• [Task to complete]:
Report how many lines in the records carry the string "depends", and give no further text.
*** Records for the exercise Section Begins ***
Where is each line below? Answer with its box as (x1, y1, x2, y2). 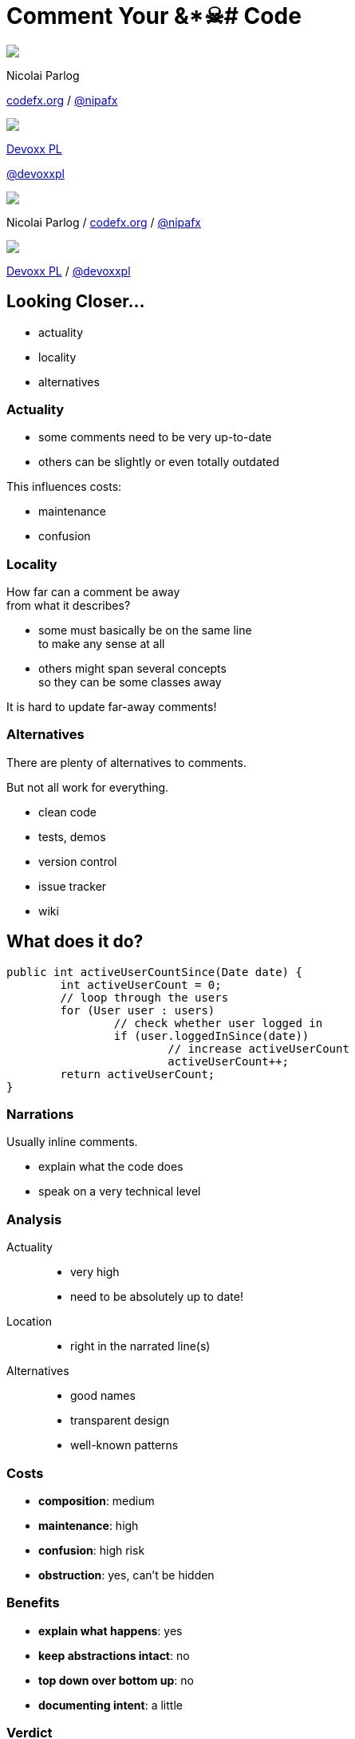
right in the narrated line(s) (70, 1339, 211, 1354)
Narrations (6, 1106, 74, 1123)
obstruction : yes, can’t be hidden (38, 1567, 215, 1582)
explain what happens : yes (38, 1623, 183, 1638)
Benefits (6, 1595, 60, 1611)
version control (38, 854, 117, 868)
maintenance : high (38, 1518, 139, 1532)
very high (70, 1265, 120, 1279)
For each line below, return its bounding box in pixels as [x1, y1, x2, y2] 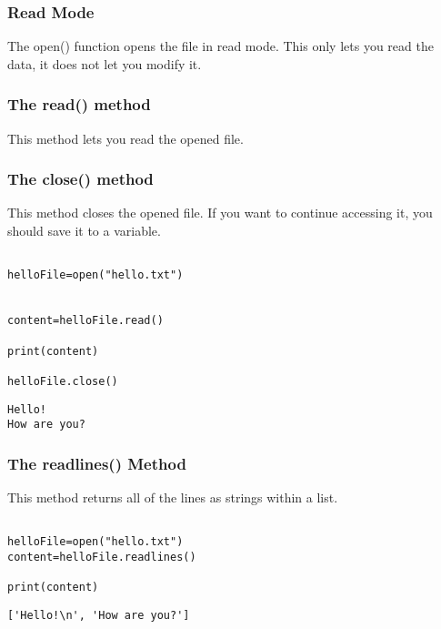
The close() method [7, 167, 154, 190]
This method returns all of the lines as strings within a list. [7, 488, 338, 507]
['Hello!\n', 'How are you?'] [7, 608, 190, 622]
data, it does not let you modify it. [7, 54, 202, 73]
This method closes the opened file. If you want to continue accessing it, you [7, 203, 433, 222]
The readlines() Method [7, 451, 186, 474]
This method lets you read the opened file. [7, 128, 244, 147]
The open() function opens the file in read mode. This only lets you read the [7, 36, 434, 56]
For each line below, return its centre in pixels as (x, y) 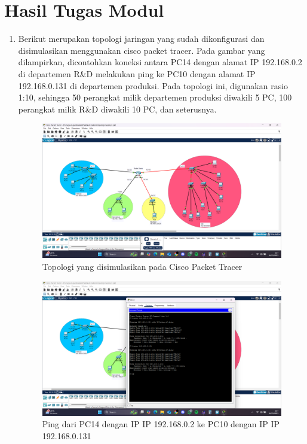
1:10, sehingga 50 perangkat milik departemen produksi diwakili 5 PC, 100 (155, 97)
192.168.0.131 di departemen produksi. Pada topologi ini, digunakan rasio (153, 85)
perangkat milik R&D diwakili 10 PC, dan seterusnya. (117, 109)
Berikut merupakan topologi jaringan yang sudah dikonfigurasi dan (141, 39)
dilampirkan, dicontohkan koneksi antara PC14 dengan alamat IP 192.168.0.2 (160, 62)
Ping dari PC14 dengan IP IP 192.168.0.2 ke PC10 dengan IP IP (161, 424)
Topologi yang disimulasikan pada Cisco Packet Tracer (142, 266)
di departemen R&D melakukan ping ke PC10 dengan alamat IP (137, 73)
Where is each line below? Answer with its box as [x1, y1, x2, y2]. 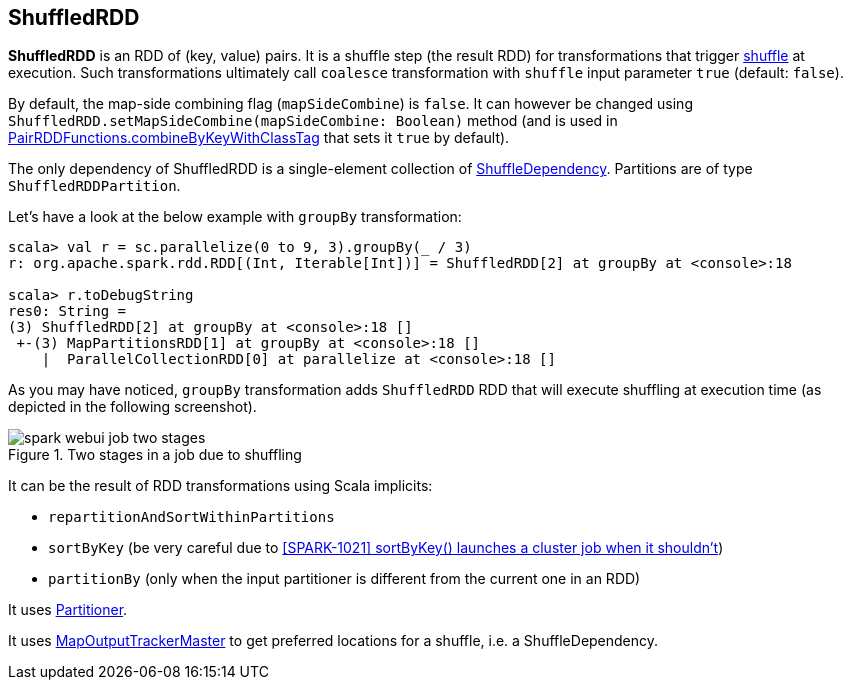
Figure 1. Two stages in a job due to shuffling [8, 446, 302, 464]
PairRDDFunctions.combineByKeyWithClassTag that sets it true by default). [8, 129, 510, 147]
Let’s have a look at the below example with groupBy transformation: [8, 208, 462, 226]
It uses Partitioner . [8, 601, 128, 619]
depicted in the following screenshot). [8, 398, 257, 416]
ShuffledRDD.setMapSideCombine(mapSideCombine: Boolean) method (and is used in [8, 112, 618, 130]
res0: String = [8, 303, 127, 320]
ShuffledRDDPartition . [8, 177, 181, 195]
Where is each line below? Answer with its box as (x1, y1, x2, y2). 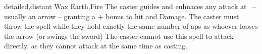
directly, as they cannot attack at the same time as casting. (4, 40, 188, 51)
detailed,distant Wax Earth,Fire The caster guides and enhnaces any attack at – (4, 1, 256, 11)
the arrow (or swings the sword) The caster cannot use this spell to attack (4, 30, 234, 41)
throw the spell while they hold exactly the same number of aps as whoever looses (4, 21, 258, 31)
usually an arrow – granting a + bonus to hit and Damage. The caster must (4, 11, 239, 21)
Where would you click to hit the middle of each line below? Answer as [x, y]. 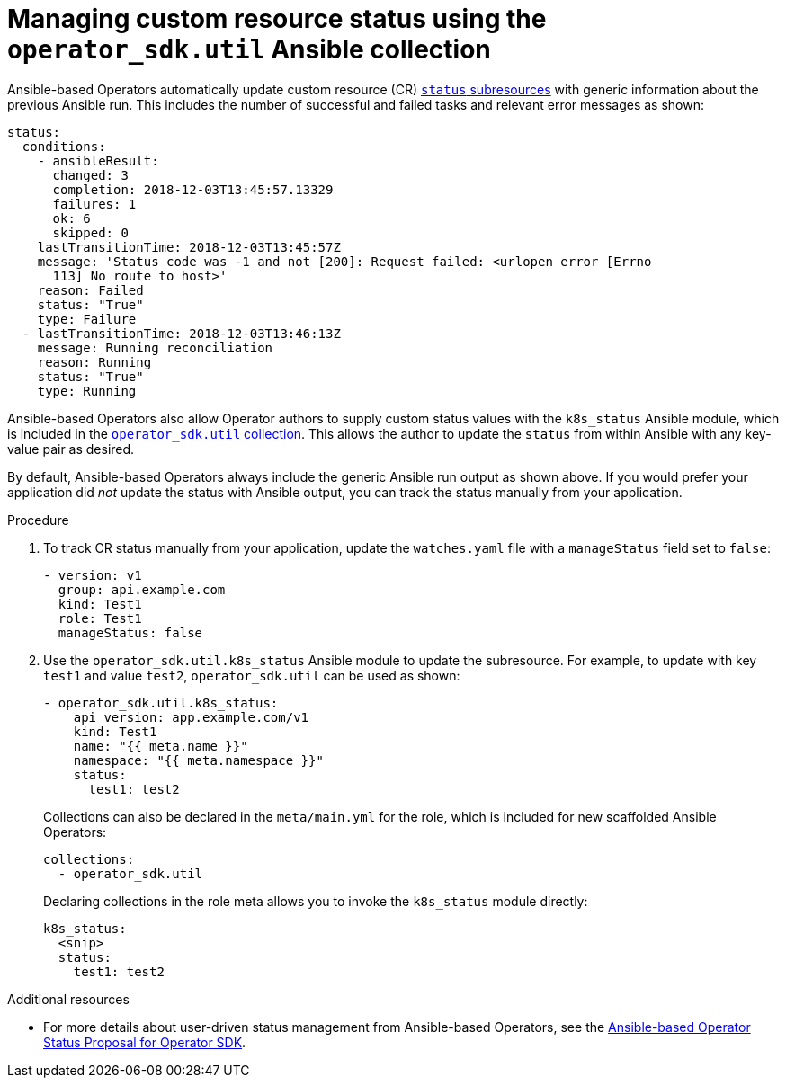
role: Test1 [100, 618]
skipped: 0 [90, 232]
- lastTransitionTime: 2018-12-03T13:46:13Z [181, 333]
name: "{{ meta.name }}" [161, 746]
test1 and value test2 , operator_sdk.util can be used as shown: [252, 675]
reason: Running [94, 362]
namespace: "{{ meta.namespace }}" [198, 760]
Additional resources [68, 999]
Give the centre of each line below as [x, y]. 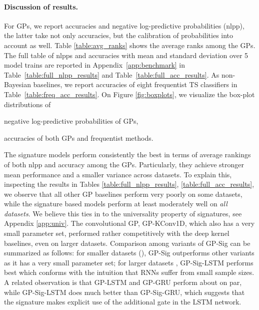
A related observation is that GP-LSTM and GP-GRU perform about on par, [123, 282]
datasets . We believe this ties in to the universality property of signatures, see [123, 213]
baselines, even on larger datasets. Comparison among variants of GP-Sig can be [127, 243]
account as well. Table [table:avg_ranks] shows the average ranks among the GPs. [130, 45]
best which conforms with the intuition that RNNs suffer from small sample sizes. [129, 272]
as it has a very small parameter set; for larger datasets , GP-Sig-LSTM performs [129, 262]
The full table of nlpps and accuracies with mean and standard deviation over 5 [126, 55]
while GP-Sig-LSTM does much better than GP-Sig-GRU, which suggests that [124, 292]
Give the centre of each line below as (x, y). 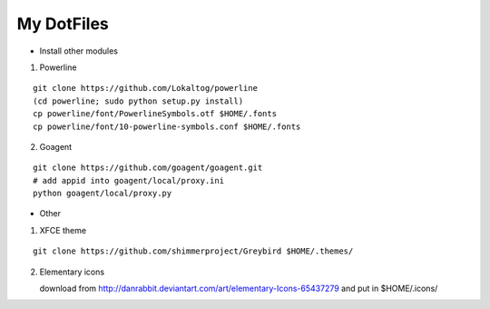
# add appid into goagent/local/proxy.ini (129, 180)
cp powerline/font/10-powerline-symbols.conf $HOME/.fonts (167, 126)
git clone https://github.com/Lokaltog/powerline (146, 88)
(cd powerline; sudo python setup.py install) (138, 101)
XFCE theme (63, 230)
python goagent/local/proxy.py (103, 194)
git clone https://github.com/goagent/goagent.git (148, 168)
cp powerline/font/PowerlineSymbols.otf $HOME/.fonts (155, 114)
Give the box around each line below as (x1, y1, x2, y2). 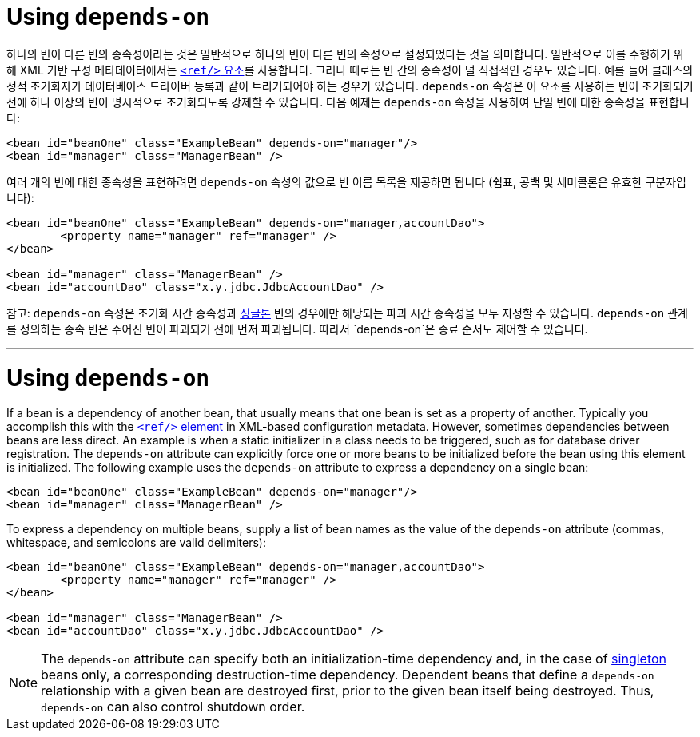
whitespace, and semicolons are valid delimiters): (6, 536, 266, 550)
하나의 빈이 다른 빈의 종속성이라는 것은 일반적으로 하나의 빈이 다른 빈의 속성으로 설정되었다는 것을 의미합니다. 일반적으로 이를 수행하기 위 (6, 46, 684, 61)
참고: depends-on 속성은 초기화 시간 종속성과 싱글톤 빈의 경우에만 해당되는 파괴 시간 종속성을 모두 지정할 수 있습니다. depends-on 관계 (6, 305, 688, 320)
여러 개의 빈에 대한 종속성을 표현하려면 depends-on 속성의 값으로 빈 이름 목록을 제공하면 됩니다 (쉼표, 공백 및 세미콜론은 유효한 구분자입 (6, 174, 686, 189)
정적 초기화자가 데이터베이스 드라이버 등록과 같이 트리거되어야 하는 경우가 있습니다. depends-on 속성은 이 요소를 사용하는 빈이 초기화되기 (6, 78, 694, 93)
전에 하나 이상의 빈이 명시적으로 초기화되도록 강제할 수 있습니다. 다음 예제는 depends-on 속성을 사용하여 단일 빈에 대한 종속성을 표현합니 (6, 94, 690, 109)
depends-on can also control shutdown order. (41, 699, 305, 715)
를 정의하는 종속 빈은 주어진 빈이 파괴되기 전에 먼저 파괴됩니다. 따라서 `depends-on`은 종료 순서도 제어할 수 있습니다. (6, 321, 588, 336)
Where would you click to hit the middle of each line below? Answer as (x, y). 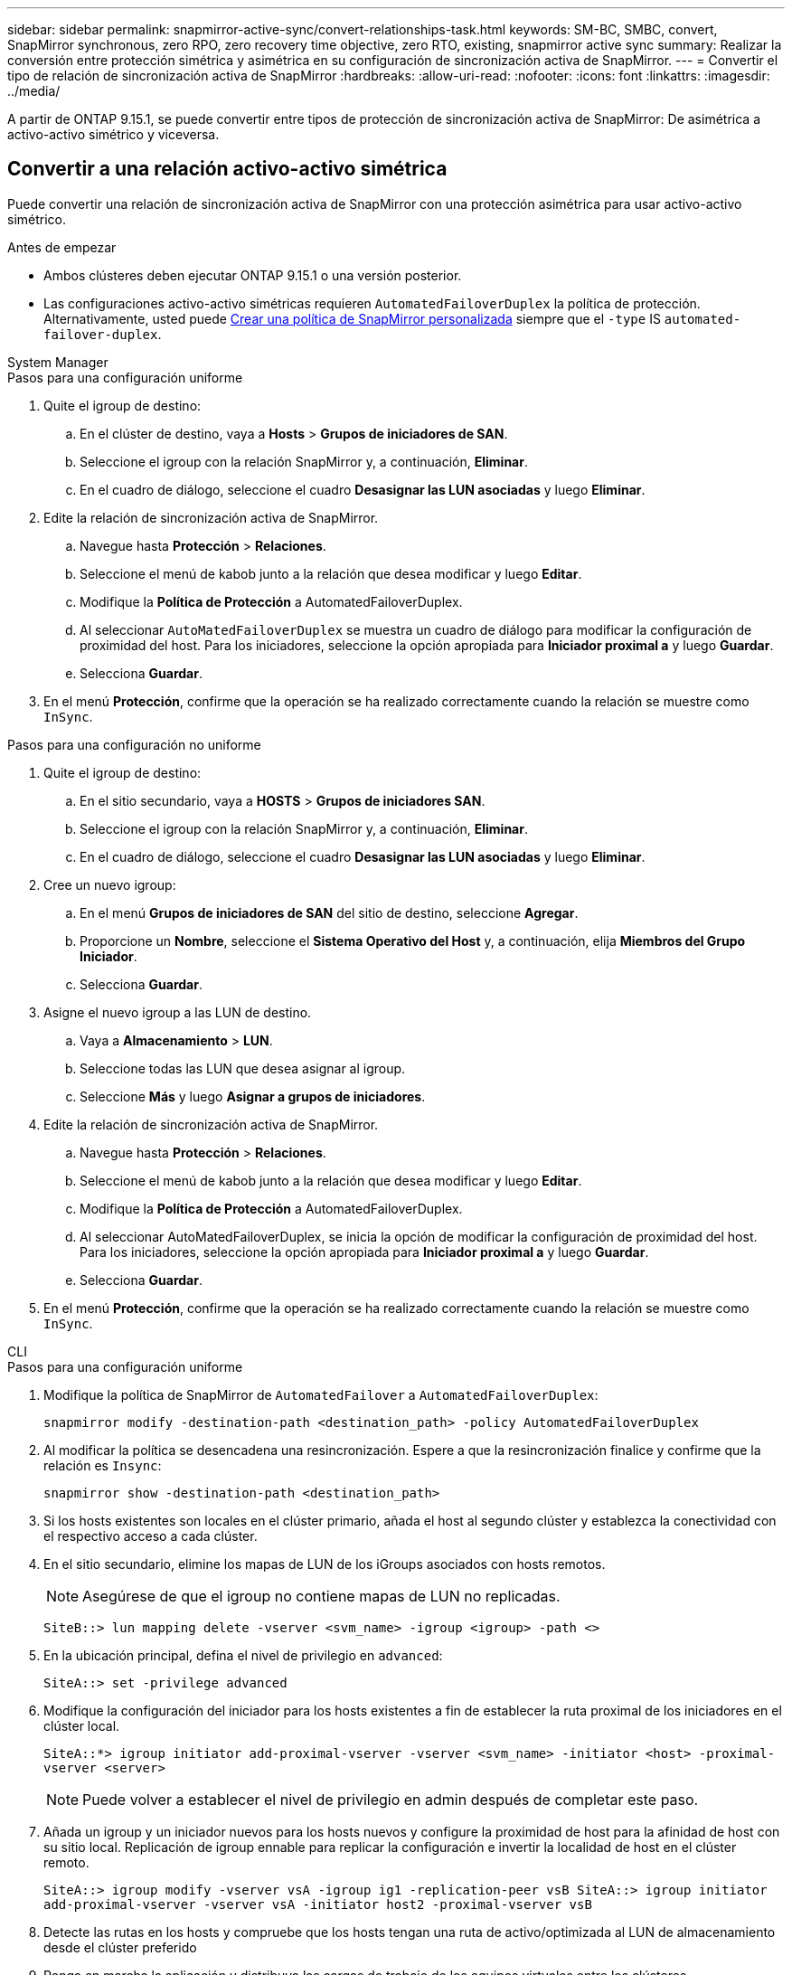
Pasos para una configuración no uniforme (134, 744)
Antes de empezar (62, 247)
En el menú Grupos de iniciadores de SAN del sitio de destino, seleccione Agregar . (329, 912)
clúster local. (82, 1725)
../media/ (34, 91)
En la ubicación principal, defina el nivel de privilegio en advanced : (243, 1655)
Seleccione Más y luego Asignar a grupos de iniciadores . (253, 1096)
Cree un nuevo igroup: (110, 884)
*** Records for the exercise Section Ends ***
• [The answer]:
6